The Past
Patricia
Mather AO
(née Kott)
PhD, DSc, DSc (hon caus), FAIBiol, FMLS
I was always interested in biology. When I was a student there was an interest in marine studies at the University of Western Australia, as was common at that time throughout all Australian universities – all near the sea! I did a thesis on bristle worms for a BSc (Hons) degree and subsequently was appointed plankton officer at CSIR Division of Fisheries in NSW. The Chief of the Division, Harold Thompson, had worked on ascidians (sea squirts) in Scotland and had always intended to work on them in Australia. However, finding himself spending so much time on administration, he never got around to it and he urged me to get involved with these organisms in my spare time. I did so, and added new material to existing collections in CSIR and the Australian Museum. CSIR was very generous with time for field trips along the coasts of NSW, St Vincent Gulf in SA and south-western Australia. In my spare time, as Harold Thompson had suggested, I produced the preliminary work on several groups of Australian ascidians.
After 18 months at Cronulla I received a CSIR overseas studentship and went to the famous Marine Biological Association of the UK laboratory at Plymouth. I was there from 1949 to 1951. It was a wonderful time. The war was over and students came to Plymouth from all over Europe in the summer and it was like being in a graduate school – a thing we didn’t have in Australian universities at that time. In late 1951 I returned to CSIRO (as CSIR had become) as plankton officer and continued my studies on ascidians.

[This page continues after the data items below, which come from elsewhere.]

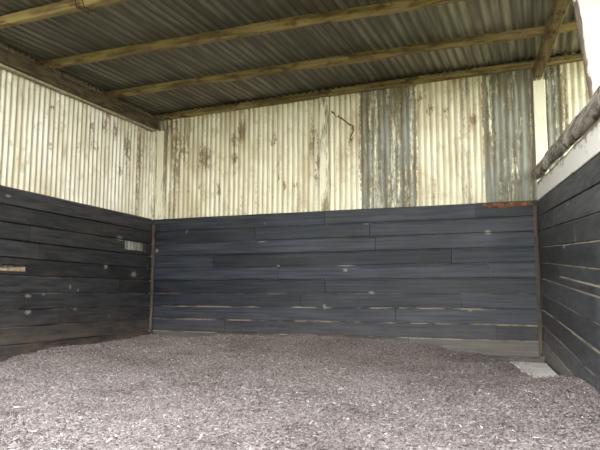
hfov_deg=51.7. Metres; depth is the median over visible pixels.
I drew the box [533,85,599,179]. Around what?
rail
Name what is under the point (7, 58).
rafter
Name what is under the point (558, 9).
rafter
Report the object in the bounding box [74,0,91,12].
tie
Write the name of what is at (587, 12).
post
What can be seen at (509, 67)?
wall plate
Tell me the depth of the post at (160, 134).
9.22 m
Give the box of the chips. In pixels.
[0,335,599,449]
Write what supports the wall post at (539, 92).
attached to the wall at (426, 234)
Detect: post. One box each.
[155,131,163,219]
[319,97,328,211]
[533,80,548,200]
[573,0,599,98]
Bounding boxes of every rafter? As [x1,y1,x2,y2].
[0,47,157,129]
[533,0,569,77]
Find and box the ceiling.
[0,0,580,115]
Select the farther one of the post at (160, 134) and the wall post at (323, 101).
the post at (160, 134)
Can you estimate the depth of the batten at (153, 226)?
9.02 m
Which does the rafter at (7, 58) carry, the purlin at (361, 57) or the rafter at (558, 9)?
the purlin at (361, 57)
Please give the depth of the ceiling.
6.67 m
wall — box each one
[0,41,155,361]
[149,52,589,362]
[538,154,599,393]
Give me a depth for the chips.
3.69 m
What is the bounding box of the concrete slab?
[510,361,556,377]
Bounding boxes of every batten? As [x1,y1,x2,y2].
[149,225,154,332]
[533,205,542,355]
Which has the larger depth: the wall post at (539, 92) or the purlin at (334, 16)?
the wall post at (539, 92)
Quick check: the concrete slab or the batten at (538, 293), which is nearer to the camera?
the concrete slab
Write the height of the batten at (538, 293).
1.720 m
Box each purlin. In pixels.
[0,0,132,28]
[40,0,465,68]
[104,20,576,97]
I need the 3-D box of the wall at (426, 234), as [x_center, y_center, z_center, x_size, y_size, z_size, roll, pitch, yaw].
[1.160,-0.107,7.881,7.350,3.786,0.074,-2,-7,21]
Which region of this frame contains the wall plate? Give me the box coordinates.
[154,53,582,121]
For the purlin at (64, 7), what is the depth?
5.57 m
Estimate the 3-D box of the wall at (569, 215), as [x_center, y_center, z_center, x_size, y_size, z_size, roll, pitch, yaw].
[2.135,0.575,4.748,0.032,2.295,4.890,-2,-7,15]
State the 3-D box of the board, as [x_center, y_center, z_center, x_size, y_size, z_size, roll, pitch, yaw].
[2.135,-0.509,4.861,0.029,0.528,4.830,-2,-7,15]
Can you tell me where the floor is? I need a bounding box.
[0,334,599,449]
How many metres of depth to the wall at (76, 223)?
7.35 m

Three years later (in 1955), at the end of the statutory three years that recipients undertook to work for the organisation at the conclusion of their studentship, I married Wharton Mather, a lecturer in the Zoology Department at the University of Queensland. When you got married in those days, you gave up work and I did the conformist thing. I didn’t think of doing anything else. I worked on research grants for the first couple of years of my marriage, one of those years in America where Wharton was on sabbatical leave. Periods of having children alternated with short terms of research. In 1961-62 I received a Commonwealth Graduate Student Award that enabled me to employ some help in the house and continue research, completing work that I had not finished before the birth of my first child and resulting in a PhD degree from the University of Queensland. I gave up the award when my third son was born, and at that time I never intended to return to science. However, in 1965 following an invitation and offer of funding that would enable me to do the work, I entered into a two year Personal Service Contract with the Smithsonian Institution to produce a monograph on Antarctic ascidians, based on the American national collections. The work was done in The University of Queensland where I had been appointed a Research Fellow. Subsequently the contract with the Smithsonian was extended for two more years for a supplement to the monograph. For this work particularly I was awarded a DSc from UWA in 1970.

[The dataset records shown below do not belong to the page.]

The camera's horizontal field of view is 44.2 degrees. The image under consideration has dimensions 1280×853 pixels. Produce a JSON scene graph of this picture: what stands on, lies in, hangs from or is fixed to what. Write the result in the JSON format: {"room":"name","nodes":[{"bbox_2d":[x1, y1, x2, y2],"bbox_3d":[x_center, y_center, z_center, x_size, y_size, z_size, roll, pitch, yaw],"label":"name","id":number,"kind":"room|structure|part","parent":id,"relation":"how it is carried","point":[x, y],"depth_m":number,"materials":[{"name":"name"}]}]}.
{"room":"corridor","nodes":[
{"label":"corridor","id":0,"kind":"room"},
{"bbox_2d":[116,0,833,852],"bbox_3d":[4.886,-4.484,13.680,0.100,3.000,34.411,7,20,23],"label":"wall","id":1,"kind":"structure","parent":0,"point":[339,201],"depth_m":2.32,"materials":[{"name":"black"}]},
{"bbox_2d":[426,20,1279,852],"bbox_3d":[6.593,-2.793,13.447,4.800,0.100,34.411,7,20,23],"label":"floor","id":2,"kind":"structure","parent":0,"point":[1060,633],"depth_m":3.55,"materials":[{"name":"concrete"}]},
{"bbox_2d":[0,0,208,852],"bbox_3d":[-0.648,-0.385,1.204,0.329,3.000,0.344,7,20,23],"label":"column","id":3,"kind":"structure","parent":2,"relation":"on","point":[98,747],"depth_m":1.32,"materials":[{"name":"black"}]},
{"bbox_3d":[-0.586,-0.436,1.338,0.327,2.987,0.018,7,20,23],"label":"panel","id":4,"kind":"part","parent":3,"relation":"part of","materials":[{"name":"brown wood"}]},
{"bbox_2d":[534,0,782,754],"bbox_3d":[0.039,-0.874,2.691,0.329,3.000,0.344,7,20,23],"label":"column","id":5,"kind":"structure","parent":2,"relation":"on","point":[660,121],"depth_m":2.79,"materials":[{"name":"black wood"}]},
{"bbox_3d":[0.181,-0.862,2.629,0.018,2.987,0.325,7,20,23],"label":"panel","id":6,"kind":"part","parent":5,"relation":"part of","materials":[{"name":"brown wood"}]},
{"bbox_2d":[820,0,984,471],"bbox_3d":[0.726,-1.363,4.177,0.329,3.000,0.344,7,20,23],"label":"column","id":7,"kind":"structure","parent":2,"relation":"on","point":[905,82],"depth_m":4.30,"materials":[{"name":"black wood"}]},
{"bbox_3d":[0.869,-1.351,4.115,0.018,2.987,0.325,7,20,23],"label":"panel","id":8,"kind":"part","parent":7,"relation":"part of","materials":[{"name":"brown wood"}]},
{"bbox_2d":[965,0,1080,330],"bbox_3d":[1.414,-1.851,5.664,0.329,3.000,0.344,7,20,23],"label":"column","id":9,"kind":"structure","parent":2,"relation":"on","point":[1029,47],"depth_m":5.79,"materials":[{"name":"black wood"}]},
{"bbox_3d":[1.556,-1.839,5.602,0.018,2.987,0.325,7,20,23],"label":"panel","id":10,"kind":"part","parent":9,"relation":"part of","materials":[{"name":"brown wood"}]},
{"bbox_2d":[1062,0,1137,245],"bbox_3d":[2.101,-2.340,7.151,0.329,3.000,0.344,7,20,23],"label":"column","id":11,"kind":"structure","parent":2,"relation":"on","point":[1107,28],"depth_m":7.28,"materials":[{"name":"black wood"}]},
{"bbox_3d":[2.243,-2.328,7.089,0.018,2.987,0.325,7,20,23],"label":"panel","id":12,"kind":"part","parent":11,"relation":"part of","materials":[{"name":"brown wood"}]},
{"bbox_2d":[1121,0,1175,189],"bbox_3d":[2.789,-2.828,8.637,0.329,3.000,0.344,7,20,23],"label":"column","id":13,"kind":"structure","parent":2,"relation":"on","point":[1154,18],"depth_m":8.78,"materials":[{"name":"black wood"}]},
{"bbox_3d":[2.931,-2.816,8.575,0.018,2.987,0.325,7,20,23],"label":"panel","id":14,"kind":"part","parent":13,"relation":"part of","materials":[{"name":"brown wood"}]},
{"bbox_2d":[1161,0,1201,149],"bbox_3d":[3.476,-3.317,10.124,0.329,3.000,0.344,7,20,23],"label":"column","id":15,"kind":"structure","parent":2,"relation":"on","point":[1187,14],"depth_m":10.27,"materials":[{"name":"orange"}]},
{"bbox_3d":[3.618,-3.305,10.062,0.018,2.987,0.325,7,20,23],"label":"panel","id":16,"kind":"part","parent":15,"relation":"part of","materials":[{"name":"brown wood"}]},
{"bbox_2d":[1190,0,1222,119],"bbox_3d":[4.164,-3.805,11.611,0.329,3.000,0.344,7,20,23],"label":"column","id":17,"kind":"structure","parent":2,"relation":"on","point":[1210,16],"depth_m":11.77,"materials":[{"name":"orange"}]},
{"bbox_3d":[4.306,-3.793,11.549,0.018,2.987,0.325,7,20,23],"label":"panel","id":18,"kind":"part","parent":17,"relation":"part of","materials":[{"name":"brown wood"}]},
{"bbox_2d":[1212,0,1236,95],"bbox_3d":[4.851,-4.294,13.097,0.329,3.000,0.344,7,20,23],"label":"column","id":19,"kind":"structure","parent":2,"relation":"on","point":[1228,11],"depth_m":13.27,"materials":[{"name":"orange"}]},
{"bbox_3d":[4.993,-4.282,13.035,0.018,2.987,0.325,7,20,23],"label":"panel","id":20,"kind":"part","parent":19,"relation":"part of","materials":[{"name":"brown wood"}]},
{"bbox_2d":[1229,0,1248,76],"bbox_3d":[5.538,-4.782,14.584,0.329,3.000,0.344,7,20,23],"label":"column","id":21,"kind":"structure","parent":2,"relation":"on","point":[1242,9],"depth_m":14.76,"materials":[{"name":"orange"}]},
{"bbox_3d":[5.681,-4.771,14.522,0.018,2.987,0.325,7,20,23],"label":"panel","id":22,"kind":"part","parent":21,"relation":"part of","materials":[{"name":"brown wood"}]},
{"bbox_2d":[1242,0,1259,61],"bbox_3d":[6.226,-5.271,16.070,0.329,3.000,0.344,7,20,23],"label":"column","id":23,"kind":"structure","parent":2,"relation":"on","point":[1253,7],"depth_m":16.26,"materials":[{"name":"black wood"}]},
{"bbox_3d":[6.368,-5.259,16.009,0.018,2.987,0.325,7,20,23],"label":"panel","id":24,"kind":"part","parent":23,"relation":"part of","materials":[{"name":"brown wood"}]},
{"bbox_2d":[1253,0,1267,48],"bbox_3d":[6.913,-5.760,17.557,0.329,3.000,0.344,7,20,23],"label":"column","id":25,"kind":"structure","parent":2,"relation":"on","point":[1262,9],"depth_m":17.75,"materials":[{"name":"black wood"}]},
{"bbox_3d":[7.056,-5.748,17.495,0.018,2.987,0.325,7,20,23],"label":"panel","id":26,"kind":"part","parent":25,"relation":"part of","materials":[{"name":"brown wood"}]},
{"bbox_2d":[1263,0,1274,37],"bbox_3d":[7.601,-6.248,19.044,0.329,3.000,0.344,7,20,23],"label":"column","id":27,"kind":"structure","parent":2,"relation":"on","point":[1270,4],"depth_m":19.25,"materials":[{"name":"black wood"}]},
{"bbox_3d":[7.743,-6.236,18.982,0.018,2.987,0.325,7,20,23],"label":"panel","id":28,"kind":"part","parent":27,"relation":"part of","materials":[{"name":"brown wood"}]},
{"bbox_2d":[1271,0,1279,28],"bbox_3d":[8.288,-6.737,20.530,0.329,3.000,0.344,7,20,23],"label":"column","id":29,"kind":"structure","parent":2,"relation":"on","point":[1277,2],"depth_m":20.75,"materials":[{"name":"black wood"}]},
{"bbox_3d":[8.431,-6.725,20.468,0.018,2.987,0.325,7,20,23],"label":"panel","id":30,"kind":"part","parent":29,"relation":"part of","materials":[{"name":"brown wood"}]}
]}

The Smithsonian contract had set a pattern – I didn’t stop working after it had concluded – I continued as a Research Fellow in the University of Queensland, supported by an ARGC grant. Then, in 1973, after nearly 10 years on what we now would term ‘soft money ‘, I was appointed a curator in the Queensland Museum, becoming senior curator the following year, a position I held until my retirement in 1990. Since then, I have been an Honorary Associate of the museum, and continue my work, but without salary, my accommodation and support facilities being provided by the museum and my research (including an assistant) funded through successive grants from the Australian Research Council and the Australian Biological Resources Survey.
I have been so fortunate that even outside a normal career pathway, I have been able to document a large group of previously unknown organisms. The work underpin a whole bandwagon of research on the ecology of marine communities including symbioses with plant cells previously unknown in these organisms.
My career as a marine biologist has brought me in contact with many wonderful colleagues both in Australia and overseas and has provided me with opportunities to visit and work in laboratories around the world. Last but not least has been the opportunity available to me as a biologist to be an advocate for our rational use of the environment and of biological resources. In Queensland this has inevitably involved me in work for the Great Barrier Reef. I look on my years as Honorary Secretary of the Great Barrier Reef Committee, providing scientific briefing for Counsel for the conservation bodies presenting evidence to the Royal Commissions on Oil Drilling in the Great Barrier Reef (on which the subsequent Federal legislation for the Great Barrier Reef Marine Park Act was based) as years of achievement and satisfaction, equalled only by the satisfactions and joy I have derived from my sons, their wives and my grandsons.